Стоило признать, что пока Денис не особо отказывал себе в удовольствии наслаждаться ее телом. Возможно, перегибал местами и не очень вникал, а ведь и ранее уже замечал, что чудо его устает быстро и словно изматывается. Однако ни разу же не отказала…
— Чудо мое, расслабься, я же не зверь какой-то, вижу, что тебе не хорошо, не подохну чай от нехватки секса пару дней, и дольше монахом жил. Сильнее по тебе оголодаю, — хмыкнул, как бы все в шутку переводя.
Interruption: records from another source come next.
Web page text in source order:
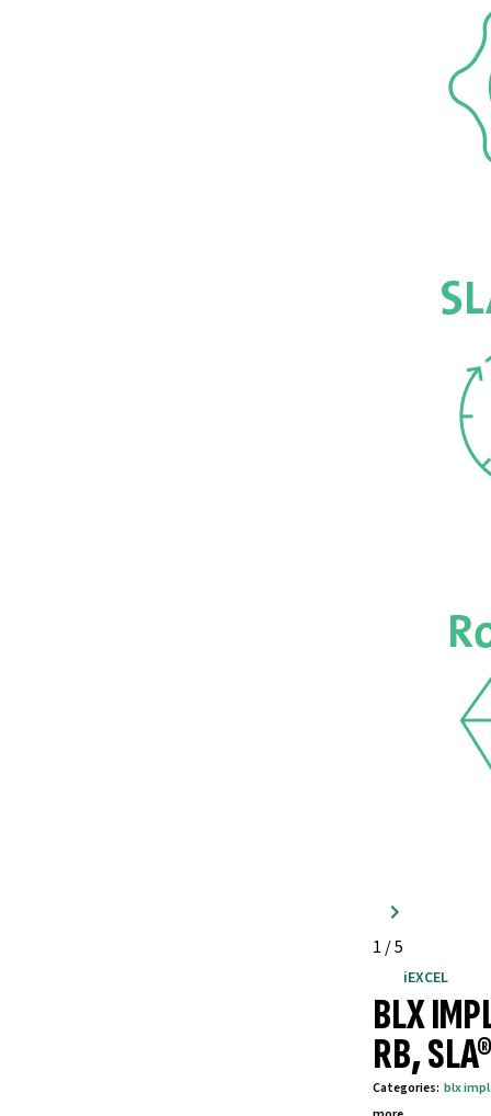
1 /5
iEXCEL
BLX
RB,
Categories: blx

Обхватил ее тонкие запястья своими пальцами, снимая со своей шеи, поглаживая пальцы. И такой острый, новый какой-то кайф, кольцо ощущать… Сам не до конца понимал, почему для него это так важно стало? Но, когда вчера после встречи Айяз повел их по выставочной комнате, хвалясь масштабами и уровнем, Шуст увидел это кольцо… И все. И точно, как с самой Талой, должен был его заполучить и на нее надеть!
Будто, правда, дракон, как Тала вчера и обозвала, посмешив его. Но это как метка, весомый довод для всех, для целого мира, что его только!
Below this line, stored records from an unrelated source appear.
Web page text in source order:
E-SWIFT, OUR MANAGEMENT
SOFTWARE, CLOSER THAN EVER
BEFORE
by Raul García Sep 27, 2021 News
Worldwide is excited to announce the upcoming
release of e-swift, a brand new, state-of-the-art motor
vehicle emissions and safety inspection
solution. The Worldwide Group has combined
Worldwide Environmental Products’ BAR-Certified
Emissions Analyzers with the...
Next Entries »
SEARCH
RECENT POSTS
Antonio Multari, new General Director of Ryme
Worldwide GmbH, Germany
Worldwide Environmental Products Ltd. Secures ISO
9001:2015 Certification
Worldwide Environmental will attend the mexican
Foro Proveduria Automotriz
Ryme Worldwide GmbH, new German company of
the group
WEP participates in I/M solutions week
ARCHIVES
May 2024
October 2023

И по фигу, что законы иного требуют! У Шустова свои законы! А оформить все — не проблема, это и без них провернут, внеся в ведомости и делая свершенным фактом; закрепляя перед любым законом его право на нее. На обладание и владение, на право холить Талу и баловать, оберегать по своему разумению и власти, учитывая ситуацию.
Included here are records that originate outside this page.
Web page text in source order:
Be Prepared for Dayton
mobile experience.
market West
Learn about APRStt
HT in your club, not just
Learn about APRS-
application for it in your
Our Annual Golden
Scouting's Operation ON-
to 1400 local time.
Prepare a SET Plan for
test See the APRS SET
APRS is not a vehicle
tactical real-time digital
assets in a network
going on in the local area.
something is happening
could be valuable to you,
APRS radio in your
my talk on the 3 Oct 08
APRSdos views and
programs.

Тала в ответ на это заверение как-то странно и непривычно на него глянула, сквозь мокрые ресницы с висящими на них капельками воды. Тягучий взгляд, глубокий и совершенно непроницаемый одновременно!
Его не то что током пробило, Шуста жидким огнем окатило, ошпарило, хоть вода и адекватная! Прокатилось жгучей волной от затылка, до потяжелевших яичек, заставляя реально кожу на спине натягиваться так, словно тесна ему стала. Челюсти без его контроля сжались все в той же алчности: цапнуть бы, метки свои по всему телу расставить!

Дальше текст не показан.